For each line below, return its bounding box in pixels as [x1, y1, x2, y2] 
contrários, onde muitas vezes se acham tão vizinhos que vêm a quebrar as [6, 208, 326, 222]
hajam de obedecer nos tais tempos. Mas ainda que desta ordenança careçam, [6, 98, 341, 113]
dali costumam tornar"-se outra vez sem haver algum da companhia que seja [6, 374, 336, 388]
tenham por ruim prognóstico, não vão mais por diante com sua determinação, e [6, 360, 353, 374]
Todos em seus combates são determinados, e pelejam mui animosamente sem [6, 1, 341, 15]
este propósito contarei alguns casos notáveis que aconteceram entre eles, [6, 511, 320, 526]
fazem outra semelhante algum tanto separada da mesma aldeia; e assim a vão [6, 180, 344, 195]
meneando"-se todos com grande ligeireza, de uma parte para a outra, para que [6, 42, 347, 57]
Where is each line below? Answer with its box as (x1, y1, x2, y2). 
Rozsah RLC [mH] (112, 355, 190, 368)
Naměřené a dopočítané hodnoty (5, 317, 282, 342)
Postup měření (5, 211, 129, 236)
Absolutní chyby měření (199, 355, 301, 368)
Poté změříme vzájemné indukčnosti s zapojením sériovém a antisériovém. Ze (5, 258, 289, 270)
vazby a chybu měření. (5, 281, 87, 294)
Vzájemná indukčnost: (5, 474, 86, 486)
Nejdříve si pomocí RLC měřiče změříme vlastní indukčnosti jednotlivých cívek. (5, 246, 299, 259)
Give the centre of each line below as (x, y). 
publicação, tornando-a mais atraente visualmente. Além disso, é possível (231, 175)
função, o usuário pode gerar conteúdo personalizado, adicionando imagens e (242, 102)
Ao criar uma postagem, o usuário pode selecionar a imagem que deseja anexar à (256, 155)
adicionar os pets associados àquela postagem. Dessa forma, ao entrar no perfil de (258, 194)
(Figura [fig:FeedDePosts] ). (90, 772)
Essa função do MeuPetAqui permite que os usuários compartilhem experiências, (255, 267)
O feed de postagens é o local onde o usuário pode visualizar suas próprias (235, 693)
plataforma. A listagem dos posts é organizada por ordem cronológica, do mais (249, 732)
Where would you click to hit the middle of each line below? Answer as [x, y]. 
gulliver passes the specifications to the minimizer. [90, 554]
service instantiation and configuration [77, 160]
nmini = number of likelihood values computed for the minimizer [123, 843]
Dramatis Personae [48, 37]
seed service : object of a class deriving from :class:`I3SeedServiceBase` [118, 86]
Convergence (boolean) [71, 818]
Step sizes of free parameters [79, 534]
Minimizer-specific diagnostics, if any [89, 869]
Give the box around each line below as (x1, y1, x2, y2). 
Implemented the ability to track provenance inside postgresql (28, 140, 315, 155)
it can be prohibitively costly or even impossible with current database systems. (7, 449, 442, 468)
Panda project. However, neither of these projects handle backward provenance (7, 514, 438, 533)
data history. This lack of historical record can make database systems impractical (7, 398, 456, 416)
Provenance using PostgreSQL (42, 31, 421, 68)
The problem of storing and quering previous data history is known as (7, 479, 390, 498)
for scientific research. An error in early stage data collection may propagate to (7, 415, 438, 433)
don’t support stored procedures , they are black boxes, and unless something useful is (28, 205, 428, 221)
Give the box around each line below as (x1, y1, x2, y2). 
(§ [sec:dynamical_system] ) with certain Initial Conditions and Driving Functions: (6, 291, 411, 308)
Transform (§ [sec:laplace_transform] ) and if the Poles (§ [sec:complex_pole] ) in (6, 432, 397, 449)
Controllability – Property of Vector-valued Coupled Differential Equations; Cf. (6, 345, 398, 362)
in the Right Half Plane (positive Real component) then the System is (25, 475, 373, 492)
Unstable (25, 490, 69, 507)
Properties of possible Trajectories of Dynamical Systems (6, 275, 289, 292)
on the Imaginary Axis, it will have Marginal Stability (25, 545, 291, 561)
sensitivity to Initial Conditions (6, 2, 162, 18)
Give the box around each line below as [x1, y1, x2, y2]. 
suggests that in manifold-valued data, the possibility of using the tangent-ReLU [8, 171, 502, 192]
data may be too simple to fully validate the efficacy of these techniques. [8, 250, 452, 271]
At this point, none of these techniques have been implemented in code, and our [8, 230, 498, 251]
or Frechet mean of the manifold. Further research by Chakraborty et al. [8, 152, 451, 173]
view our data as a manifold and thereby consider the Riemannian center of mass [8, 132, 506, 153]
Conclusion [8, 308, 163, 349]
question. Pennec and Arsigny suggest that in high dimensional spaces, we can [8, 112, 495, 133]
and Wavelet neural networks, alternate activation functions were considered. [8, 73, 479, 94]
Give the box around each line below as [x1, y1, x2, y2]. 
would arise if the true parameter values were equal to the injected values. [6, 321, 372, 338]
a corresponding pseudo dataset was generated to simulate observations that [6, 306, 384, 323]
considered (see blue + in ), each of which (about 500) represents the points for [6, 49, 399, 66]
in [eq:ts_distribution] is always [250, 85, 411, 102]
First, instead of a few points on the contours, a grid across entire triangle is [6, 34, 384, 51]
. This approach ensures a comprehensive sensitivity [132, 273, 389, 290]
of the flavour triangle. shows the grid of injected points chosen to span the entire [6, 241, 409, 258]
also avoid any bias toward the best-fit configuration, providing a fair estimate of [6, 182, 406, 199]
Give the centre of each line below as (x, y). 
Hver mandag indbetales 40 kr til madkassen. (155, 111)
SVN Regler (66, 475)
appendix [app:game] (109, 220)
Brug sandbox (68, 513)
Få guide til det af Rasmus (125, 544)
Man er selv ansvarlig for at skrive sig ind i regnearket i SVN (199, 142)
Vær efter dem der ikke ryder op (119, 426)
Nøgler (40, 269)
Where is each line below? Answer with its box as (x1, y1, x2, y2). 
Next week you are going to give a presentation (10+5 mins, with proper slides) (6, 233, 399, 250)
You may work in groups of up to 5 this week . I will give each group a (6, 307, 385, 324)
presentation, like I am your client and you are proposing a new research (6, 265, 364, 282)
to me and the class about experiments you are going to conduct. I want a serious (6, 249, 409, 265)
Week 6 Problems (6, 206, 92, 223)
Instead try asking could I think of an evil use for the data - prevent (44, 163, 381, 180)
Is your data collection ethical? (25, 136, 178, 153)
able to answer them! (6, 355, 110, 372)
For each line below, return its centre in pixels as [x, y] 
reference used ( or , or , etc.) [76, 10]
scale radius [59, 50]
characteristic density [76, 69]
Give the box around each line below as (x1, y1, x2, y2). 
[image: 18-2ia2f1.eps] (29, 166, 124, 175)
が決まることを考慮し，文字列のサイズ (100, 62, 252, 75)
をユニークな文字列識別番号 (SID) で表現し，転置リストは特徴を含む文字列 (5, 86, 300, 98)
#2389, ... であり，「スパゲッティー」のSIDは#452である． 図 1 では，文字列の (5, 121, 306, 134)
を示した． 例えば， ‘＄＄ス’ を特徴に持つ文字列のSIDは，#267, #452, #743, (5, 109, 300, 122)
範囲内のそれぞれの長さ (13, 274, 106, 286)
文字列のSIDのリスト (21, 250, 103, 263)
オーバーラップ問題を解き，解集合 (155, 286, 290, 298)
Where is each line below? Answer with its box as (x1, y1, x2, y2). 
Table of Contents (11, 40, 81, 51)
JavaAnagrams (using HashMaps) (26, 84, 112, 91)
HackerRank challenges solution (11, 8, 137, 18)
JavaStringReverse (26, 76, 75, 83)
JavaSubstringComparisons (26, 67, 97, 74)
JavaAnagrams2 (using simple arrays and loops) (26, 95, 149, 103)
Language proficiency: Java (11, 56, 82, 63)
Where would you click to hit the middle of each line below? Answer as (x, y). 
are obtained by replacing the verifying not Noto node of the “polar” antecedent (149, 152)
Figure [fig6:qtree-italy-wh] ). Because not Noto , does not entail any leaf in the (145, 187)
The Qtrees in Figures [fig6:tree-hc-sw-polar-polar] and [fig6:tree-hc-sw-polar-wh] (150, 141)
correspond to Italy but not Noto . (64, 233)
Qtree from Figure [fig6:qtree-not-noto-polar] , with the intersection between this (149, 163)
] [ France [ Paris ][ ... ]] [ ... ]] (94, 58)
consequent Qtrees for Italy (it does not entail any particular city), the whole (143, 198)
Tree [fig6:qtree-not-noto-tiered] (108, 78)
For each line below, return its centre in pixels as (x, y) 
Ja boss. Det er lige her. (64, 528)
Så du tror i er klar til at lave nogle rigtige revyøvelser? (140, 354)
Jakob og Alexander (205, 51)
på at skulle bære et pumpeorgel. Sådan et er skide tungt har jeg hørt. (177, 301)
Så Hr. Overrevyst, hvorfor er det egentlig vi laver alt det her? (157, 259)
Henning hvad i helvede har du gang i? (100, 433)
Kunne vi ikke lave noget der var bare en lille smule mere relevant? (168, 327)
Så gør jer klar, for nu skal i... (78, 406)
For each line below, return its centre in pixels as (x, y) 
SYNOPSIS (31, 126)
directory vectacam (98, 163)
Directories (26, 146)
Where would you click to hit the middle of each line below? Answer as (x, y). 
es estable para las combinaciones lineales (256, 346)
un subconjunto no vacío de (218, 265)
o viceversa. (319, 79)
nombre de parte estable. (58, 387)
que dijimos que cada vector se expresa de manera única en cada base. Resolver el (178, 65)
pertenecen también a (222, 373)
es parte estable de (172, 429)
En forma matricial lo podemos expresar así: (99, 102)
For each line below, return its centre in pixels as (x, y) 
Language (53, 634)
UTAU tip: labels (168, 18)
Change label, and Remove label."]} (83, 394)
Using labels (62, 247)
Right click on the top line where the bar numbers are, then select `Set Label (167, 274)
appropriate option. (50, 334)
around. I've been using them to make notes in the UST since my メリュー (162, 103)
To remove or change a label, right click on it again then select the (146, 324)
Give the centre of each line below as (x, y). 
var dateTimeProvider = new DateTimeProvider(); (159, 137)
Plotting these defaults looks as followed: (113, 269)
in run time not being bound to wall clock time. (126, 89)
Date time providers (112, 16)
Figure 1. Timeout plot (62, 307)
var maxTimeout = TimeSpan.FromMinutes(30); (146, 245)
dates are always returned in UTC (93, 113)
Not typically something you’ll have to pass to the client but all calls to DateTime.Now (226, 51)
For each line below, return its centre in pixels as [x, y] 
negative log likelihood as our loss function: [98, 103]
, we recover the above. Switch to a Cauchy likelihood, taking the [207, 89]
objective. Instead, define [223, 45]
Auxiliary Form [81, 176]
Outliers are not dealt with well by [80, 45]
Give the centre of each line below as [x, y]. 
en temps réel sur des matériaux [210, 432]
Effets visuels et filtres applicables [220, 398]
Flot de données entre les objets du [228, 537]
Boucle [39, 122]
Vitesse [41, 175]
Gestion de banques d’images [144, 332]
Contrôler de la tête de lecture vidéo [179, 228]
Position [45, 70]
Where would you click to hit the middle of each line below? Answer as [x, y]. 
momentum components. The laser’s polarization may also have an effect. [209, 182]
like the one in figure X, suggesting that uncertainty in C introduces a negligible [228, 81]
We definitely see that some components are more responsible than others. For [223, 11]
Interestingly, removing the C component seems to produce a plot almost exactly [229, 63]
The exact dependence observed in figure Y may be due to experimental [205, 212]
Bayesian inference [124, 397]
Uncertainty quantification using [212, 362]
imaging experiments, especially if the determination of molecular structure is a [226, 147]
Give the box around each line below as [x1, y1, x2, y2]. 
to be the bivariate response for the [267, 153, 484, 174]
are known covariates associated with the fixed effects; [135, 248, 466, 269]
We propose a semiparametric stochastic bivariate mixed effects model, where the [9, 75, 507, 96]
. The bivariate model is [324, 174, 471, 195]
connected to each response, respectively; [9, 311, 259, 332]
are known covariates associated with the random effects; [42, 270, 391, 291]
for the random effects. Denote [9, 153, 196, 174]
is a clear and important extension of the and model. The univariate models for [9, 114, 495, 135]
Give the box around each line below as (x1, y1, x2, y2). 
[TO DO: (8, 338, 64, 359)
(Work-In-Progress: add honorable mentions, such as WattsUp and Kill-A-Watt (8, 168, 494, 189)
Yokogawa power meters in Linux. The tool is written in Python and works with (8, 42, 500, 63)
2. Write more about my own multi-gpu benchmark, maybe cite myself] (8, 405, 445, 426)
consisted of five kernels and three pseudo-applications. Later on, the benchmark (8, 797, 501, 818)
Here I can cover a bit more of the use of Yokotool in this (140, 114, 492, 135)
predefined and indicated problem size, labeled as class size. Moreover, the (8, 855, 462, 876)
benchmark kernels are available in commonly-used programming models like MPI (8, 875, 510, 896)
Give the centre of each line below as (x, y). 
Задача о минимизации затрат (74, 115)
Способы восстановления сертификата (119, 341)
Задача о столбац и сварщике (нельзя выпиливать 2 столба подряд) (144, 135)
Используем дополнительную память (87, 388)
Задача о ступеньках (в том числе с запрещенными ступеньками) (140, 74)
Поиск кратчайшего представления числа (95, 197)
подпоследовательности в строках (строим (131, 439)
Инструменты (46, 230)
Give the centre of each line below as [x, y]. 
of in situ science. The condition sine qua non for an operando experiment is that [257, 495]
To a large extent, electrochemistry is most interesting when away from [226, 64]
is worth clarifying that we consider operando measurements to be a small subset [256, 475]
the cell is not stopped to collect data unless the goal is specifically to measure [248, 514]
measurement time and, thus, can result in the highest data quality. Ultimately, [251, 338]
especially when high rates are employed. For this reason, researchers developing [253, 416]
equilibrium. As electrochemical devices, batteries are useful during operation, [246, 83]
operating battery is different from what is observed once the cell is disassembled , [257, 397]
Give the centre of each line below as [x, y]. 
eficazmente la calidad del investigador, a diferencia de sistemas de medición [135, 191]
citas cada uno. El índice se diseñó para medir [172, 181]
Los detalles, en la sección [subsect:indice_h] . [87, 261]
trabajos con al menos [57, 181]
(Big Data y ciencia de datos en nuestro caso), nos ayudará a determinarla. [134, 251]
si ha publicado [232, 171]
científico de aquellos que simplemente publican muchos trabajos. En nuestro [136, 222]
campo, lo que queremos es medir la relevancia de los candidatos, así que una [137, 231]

#### EXERCISE REQUIREMENTS:
Within the entries above, some lines may contain "algum". Report how many, and nothing else.

#### ANSWER TO THIS TASK:
2